_TASK ITEM_. The listing below should be reproduced exactly, with the pictures omitted.

_SUPPLIED MATERIAL_.
↓

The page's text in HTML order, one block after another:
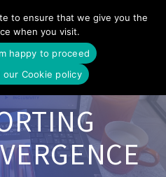
to
content
to ensure that we give you the
when you visit.
happy to proceed
our Cookie policy
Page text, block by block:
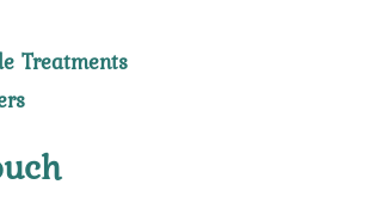
Treatments
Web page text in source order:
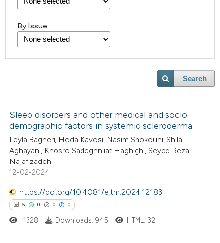
By Issue
Search
Sleep disorders and other medical and socio-
demographic factors in systemic scleroderma
Leyla Bagheri, Hoda Kavosi, Nasim Shokouhi, Shila
Aghayani, Khosro Sadeghniiat Haghighi, Seyed Reza
Najafizadeh
12-02-2024
https://doi.org/10.4081/ejtm.2024.12183
5 0 0 0
1328 Downloads: 945 HTML: 32
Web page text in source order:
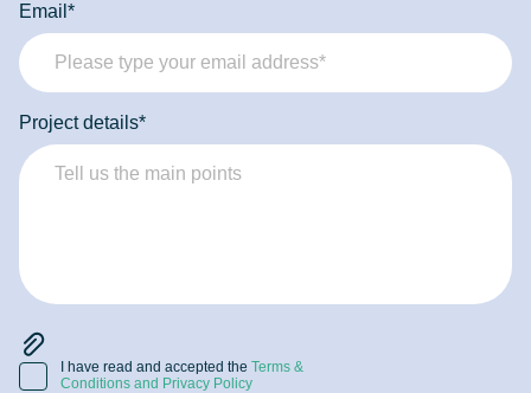
Email*
Project details*
I have read and accepted the Terms &
Conditions and Privacy Policy
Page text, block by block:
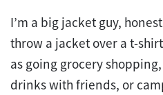
I’m a big jacket guy,
throw a jacket over a t-
as going grocery
drinks with friends, or
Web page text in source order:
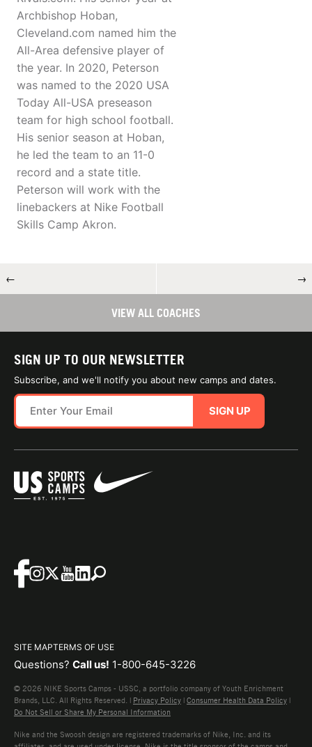
Archbishop Hoban,
Cleveland.com named him the
All-Area defensive player of
the year. In 2020, Peterson
was named to the 2020 USA
Today All-USA preseason
team for high school football.
His senior season at Hoban,
he led the team to an 11-0
record and a state title.
Peterson will work with the
linebackers at Nike Football
Skills Camp Akron.
← →
VIEW ALL COACHES
SIGN UP TO OUR NEWSLETTER
Subscribe, and we'll notify you about new camps and dates.
SIGN UP
SITE MAPTERMS OF USE
Questions? Call us! 1-800-645-3226
© 2026 NIKE Sports Camps - USSC, a portfolio company of Youth Enrichment
Brands, LLC. All Rights Reserved. | Privacy Policy | Consumer Health Data Policy |
Do Not Sell or Share My Personal Information
Nike and the Swoosh design are registered trademarks of Nike, Inc. and its

↑

_REPLY_.
The page's text in HTML order, one block after another:
to
content
to ensure that we give you the
when you visit.
happy to proceed
our Cookie policy
Page text, block by block:
Treatments
Web page text in source order:
By Issue
Search
Sleep disorders and other medical and socio-
demographic factors in systemic scleroderma
Leyla Bagheri, Hoda Kavosi, Nasim Shokouhi, Shila
Aghayani, Khosro Sadeghniiat Haghighi, Seyed Reza
Najafizadeh
12-02-2024
https://doi.org/10.4081/ejtm.2024.12183
5 0 0 0
1328 Downloads: 945 HTML: 32
Web page text in source order:
Email*
Project details*
I have read and accepted the Terms &
Conditions and Privacy Policy
Page text, block by block:
I’m a big jacket guy,
throw a jacket over a t-
as going grocery
drinks with friends, or
Web page text in source order:
Archbishop Hoban,
Cleveland.com named him the
All-Area defensive player of
the year. In 2020, Peterson
was named to the 2020 USA
Today All-USA preseason
team for high school football.
His senior season at Hoban,
he led the team to an 11-0
record and a state title.
Peterson will work with the
linebackers at Nike Football
Skills Camp Akron.
← →
VIEW ALL COACHES
SIGN UP TO OUR NEWSLETTER
Subscribe, and we'll notify you about new camps and dates.
SIGN UP
SITE MAPTERMS OF USE
Questions? Call us! 1-800-645-3226
© 2026 NIKE Sports Camps - USSC, a portfolio company of Youth Enrichment
Brands, LLC. All Rights Reserved. | Privacy Policy | Consumer Health Data Policy |
Do Not Sell or Share My Personal Information
Nike and the Swoosh design are registered trademarks of Nike, Inc. and its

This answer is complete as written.